Medical Genetics Flashcards
Aneuploidy
A missing or extra chromosome. (Diagnosed via CMA or Karyotype)
Copy Number Variant
Gain or loss of several genes. AKA chromosomal deletions/duplications. (Diagnosed on CMA)
Point Mutation
A genetic variant (single gene mutation) that causes disease (pathogenic)
Benign Polymorphism
A genetic variant that does not cause disease (not pathogenic)

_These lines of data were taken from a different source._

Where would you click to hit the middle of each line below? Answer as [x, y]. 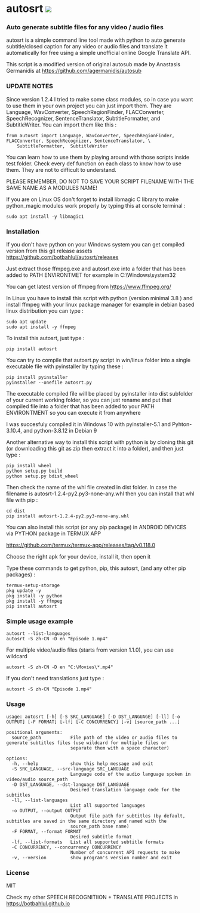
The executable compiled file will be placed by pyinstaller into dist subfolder [100, 394]
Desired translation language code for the [125, 789]
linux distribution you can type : [45, 311]
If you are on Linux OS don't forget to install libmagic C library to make [93, 199]
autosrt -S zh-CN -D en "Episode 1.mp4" [57, 639]
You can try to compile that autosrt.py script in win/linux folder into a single [99, 360]
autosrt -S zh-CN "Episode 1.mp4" [49, 689]
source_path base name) [100, 826]

Single Nucleotide Polymorphisms (SNPs)
Variations from the reference genome at a single nucleotide. May occur in coding or non-coding regions. May or may not be pathogenic (usually isn’t).
Whole Genome Sequencing
Sequences the ENTIRE genome, including non-coding region. Detects Mendelian disease-causing variants.
Whole Exome Sequencing
Sequences only the coding region of the genome (1%). Can detect most point mutations.
Genome-Wide Association Studies (GWAS)
Research test used to “tease out” contribution of small genetic factors in multifactorial disease. Looks at SNPs across the whole genome. NOT used for polygenetic disease
Multifactorial Disease vs Polygenetic Disease
Multiple SNPs AND the environment cause disease vs ONLY multiple SNPs cause disease
Can Multifactorial or Polygenetic diseases be detected with genetic testing?
NO
What do Karyotypes/Complete Microarrays (CMAs) test for?
Chromosomal disorders/ Aneuploidy
What does DNA sequencing (with del/dup analysis) test for?
SNPs
What does a Next Generation DNA Sequencing Panel test for?
A phenotype caused by many genes (ie. Cardiomyopathy is caused by 80+ genes)
What does Whole Exome Sequencing test for?
Used to test phenotypes thought to be Mendelian, but no suspected singe gene OR for a limited differential of genes.
Epigenetics
The study of how genes are EXPRESSED.